§ **ABOUT THIS EXERCISE**: For the copy, please give all of the data again exactly and leave the pictures out.

Records from a collection

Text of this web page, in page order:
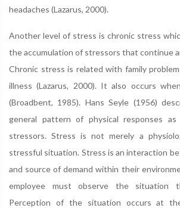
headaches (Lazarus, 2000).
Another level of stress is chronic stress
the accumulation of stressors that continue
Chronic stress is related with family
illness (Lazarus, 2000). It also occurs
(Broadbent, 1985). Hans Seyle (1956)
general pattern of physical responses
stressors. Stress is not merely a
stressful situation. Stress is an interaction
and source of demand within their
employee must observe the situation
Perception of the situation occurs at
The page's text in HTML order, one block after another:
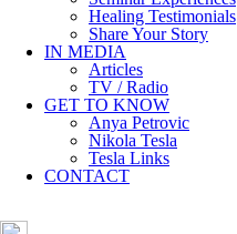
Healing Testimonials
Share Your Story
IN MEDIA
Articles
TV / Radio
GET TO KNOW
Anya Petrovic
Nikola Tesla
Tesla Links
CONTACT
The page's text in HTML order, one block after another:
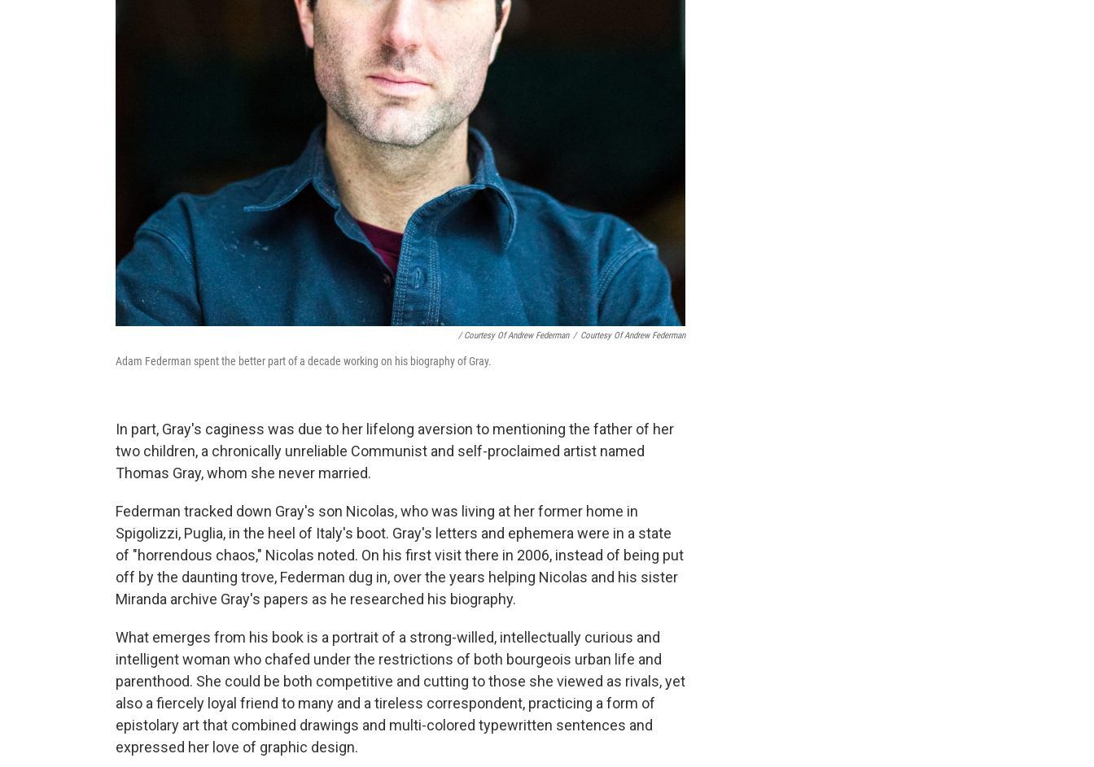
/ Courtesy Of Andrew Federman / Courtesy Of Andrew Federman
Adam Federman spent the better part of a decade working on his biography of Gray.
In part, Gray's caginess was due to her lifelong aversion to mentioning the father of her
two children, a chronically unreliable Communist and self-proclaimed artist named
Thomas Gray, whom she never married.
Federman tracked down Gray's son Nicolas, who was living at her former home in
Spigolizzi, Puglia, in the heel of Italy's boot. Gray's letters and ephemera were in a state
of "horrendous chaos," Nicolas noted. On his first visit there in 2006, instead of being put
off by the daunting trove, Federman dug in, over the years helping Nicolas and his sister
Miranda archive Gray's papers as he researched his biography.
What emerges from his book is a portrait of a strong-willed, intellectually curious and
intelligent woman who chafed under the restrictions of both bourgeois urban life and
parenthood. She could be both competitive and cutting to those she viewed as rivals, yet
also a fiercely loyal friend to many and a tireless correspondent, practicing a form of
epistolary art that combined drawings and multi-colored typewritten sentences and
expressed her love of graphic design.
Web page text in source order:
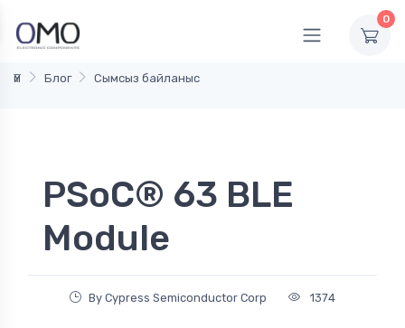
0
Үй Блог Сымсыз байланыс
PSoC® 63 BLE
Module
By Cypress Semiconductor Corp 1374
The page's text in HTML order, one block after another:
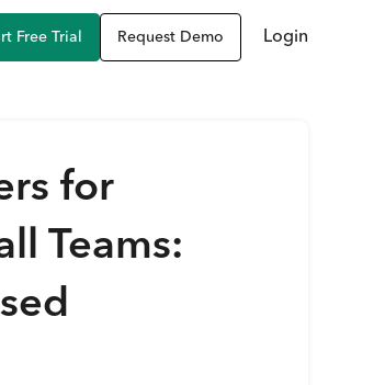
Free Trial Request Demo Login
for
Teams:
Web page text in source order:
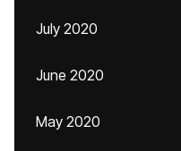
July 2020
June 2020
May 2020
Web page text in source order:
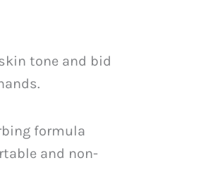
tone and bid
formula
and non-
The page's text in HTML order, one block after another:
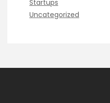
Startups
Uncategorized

§ **ANSWER**:
Text of this web page, in page order:
headaches (Lazarus, 2000).
Another level of stress is chronic stress
the accumulation of stressors that continue
Chronic stress is related with family
illness (Lazarus, 2000). It also occurs
(Broadbent, 1985). Hans Seyle (1956)
general pattern of physical responses
stressors. Stress is not merely a
stressful situation. Stress is an interaction
and source of demand within their
employee must observe the situation
Perception of the situation occurs at
The page's text in HTML order, one block after another:
Healing Testimonials
Share Your Story
IN MEDIA
Articles
TV / Radio
GET TO KNOW
Anya Petrovic
Nikola Tesla
Tesla Links
CONTACT
The page's text in HTML order, one block after another:
/ Courtesy Of Andrew Federman / Courtesy Of Andrew Federman
Adam Federman spent the better part of a decade working on his biography of Gray.
In part, Gray's caginess was due to her lifelong aversion to mentioning the father of her
two children, a chronically unreliable Communist and self-proclaimed artist named
Thomas Gray, whom she never married.
Federman tracked down Gray's son Nicolas, who was living at her former home in
Spigolizzi, Puglia, in the heel of Italy's boot. Gray's letters and ephemera were in a state
of "horrendous chaos," Nicolas noted. On his first visit there in 2006, instead of being put
off by the daunting trove, Federman dug in, over the years helping Nicolas and his sister
Miranda archive Gray's papers as he researched his biography.
What emerges from his book is a portrait of a strong-willed, intellectually curious and
intelligent woman who chafed under the restrictions of both bourgeois urban life and
parenthood. She could be both competitive and cutting to those she viewed as rivals, yet
also a fiercely loyal friend to many and a tireless correspondent, practicing a form of
epistolary art that combined drawings and multi-colored typewritten sentences and
expressed her love of graphic design.
Web page text in source order:
0
Үй Блог Сымсыз байланыс
PSoC® 63 BLE
Module
By Cypress Semiconductor Corp 1374
The page's text in HTML order, one block after another:
Free Trial Request Demo Login
for
Teams:
Web page text in source order:
July 2020
June 2020
May 2020
Web page text in source order:
tone and bid
formula
and non-
The page's text in HTML order, one block after another:
Startups
Uncategorized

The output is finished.